Data shown section start
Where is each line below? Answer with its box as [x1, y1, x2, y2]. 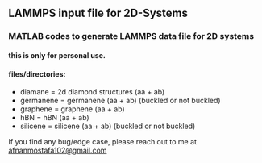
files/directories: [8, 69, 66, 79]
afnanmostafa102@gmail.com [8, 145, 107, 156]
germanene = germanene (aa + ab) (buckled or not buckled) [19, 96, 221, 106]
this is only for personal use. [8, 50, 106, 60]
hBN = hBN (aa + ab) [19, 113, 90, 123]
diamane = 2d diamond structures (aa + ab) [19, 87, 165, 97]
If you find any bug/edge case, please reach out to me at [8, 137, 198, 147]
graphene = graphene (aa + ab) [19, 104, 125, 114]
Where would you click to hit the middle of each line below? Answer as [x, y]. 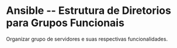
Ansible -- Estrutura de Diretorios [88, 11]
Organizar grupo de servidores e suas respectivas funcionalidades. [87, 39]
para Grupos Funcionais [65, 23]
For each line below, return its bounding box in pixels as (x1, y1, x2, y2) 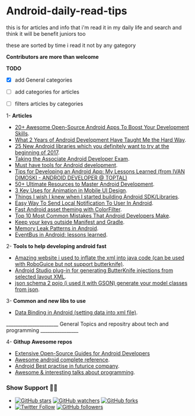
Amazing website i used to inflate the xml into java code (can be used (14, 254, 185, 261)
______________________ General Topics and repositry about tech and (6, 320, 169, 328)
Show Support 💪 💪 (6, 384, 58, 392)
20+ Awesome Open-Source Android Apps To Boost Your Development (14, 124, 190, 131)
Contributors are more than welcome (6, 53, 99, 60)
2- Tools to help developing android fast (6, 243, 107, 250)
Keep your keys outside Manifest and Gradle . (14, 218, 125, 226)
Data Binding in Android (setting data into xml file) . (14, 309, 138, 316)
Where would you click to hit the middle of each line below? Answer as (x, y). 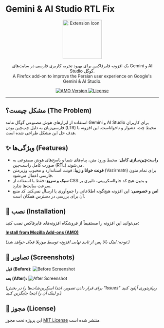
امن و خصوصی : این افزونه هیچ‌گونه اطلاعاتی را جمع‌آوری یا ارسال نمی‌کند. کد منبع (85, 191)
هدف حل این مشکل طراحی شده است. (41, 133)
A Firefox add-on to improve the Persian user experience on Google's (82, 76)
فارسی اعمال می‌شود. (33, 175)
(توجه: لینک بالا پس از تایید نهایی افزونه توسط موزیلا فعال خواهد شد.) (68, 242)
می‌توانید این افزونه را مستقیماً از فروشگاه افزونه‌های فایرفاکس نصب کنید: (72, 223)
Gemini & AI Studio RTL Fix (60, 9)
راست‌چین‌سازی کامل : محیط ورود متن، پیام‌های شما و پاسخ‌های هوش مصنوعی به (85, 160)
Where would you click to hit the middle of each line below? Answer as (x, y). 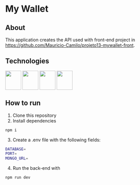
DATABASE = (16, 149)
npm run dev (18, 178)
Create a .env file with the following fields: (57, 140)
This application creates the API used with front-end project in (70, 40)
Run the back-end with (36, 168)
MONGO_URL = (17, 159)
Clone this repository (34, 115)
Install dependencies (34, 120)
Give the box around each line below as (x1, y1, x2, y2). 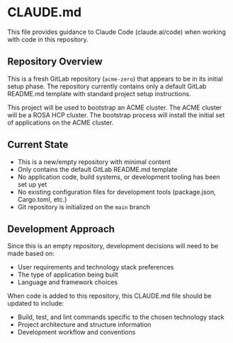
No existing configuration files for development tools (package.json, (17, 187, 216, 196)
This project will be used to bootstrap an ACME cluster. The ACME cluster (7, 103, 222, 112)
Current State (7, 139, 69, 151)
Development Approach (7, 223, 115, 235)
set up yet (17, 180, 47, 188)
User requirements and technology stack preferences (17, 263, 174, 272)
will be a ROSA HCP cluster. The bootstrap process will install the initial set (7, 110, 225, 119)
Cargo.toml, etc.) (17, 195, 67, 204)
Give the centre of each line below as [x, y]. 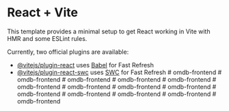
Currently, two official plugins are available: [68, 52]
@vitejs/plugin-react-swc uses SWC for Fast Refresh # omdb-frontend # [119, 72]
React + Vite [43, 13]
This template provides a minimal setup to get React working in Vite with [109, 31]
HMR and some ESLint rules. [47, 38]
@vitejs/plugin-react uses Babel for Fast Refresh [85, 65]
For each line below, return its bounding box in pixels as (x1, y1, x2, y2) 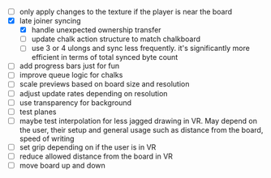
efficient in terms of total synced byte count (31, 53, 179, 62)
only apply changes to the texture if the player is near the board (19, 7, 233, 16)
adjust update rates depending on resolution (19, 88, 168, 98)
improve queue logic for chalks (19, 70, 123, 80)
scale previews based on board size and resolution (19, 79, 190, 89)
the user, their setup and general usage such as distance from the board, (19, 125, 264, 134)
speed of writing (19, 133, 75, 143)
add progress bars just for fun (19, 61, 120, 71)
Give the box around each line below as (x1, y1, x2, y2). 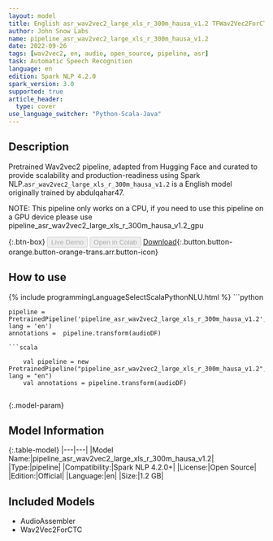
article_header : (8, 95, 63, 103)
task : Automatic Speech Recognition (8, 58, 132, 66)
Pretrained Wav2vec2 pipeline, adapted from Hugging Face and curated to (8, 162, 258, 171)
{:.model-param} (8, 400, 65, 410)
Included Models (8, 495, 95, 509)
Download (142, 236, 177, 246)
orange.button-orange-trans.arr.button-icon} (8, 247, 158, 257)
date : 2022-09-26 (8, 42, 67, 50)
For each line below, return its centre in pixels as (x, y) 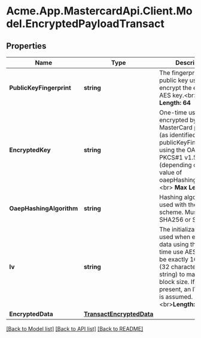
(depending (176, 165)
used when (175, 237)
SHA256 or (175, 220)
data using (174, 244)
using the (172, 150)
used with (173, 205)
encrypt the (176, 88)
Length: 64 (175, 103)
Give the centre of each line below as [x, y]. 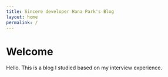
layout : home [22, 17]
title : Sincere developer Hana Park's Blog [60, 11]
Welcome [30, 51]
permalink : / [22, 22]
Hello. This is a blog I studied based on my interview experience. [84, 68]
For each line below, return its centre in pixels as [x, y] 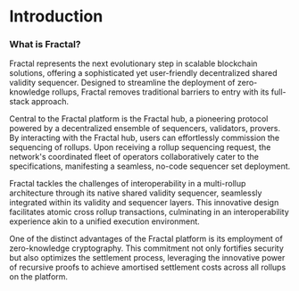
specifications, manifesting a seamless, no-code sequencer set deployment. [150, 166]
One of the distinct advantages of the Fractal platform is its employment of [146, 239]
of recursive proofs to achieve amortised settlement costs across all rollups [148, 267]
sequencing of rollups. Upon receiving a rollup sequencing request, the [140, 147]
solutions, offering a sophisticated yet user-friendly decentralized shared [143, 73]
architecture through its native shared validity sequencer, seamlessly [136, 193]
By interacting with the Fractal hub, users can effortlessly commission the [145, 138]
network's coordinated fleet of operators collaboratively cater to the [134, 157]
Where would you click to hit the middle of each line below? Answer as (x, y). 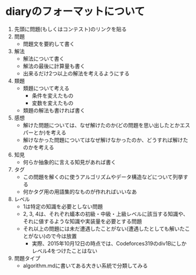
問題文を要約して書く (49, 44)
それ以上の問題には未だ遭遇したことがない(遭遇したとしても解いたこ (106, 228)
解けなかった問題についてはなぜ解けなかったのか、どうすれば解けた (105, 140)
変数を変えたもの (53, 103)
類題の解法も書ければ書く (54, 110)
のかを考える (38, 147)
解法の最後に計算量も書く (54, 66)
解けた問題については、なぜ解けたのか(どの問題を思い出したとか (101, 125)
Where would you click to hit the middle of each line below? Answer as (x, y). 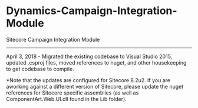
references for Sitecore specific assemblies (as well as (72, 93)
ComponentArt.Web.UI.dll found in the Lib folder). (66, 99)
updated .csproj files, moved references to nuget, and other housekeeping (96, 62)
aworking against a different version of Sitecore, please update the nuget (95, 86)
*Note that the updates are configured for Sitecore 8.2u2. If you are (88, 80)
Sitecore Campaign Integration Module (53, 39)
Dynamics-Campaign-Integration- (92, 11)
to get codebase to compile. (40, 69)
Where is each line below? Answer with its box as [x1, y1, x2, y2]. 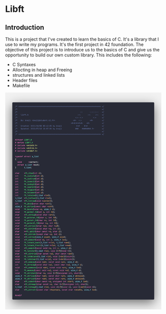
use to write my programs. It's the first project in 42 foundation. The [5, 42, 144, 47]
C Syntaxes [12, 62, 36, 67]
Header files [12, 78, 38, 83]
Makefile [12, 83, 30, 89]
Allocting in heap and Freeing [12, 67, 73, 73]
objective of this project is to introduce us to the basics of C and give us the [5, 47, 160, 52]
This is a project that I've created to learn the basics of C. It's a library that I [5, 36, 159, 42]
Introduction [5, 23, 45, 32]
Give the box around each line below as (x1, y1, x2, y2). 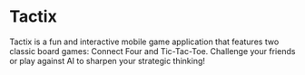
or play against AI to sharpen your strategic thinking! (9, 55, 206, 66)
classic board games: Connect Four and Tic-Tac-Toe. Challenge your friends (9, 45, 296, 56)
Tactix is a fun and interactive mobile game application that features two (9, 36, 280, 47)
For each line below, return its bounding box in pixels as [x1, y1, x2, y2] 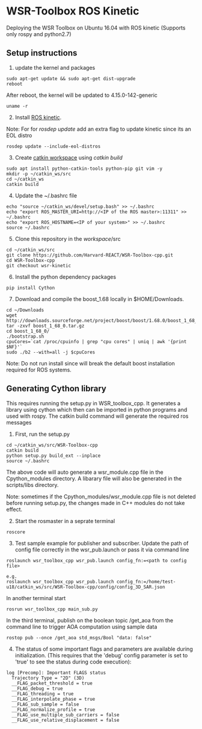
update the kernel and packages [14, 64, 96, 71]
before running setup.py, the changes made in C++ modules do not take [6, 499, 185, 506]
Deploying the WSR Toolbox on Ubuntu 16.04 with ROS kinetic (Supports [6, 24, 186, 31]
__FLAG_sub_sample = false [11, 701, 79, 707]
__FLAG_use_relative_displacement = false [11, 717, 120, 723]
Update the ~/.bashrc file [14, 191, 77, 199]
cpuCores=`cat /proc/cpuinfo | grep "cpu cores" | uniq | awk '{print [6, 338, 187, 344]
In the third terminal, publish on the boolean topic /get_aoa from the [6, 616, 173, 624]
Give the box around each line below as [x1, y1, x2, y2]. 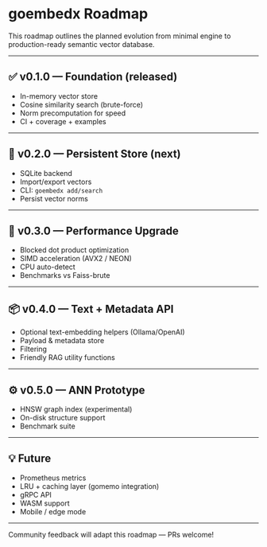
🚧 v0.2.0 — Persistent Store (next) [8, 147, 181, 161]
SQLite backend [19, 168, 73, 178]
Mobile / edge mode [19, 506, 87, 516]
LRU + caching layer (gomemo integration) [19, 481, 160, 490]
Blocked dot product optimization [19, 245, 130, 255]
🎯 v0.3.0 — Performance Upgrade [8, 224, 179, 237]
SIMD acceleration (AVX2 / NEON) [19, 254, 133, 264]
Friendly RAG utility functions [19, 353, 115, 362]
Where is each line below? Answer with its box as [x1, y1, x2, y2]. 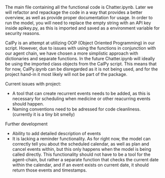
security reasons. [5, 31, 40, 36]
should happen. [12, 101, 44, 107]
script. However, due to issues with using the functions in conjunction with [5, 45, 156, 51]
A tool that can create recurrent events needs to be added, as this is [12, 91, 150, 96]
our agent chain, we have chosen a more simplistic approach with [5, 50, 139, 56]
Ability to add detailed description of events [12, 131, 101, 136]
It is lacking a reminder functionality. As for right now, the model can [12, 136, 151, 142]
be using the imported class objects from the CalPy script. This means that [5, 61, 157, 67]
Data shown section end
Transcribe only this stretch of the data: the line with "One of the distinct", the line with "aworking against a", and every line in between. Leave out the pictures.

One of the distinct advantages of the Fractal platform is its employment of [146, 239]
of recursive proofs to achieve amortised settlement costs across all rollups [148, 267]
sequencing of rollups. Upon receiving a rollup sequencing request, the [140, 147]
solutions, offering a sophisticated yet user-friendly decentralized shared [143, 73]
architecture through its native shared validity sequencer, seamlessly [136, 193]
By interacting with the Fractal hub, users can effortlessly commission the [145, 138]
network's coordinated fleet of operators collaboratively cater to the [134, 157]
Where would you click to hit the middle of each line below? Answer as (x, y). 
問題文を要約して書く (49, 44)
それ以上の問題には未だ遭遇したことがない(遭遇したとしても解いたこ (106, 228)
解けなかった問題についてはなぜ解けなかったのか、どうすれば解けた (105, 140)
変数を変えたもの (53, 103)
類題の解法も書ければ書く (54, 110)
のかを考える (38, 147)
解法の最後に計算量も書く (54, 66)
解けた問題については、なぜ解けたのか(どの問題を思い出したとか (101, 125)
Where would you click to hit the middle of each line below? Answer as (x, y). 
references for Sitecore specific assemblies (as well as (72, 93)
ComponentArt.Web.UI.dll found in the Lib folder). (66, 99)
updated .csproj files, moved references to nuget, and other housekeeping (96, 62)
aworking against a different version of Sitecore, please update the nuget (95, 86)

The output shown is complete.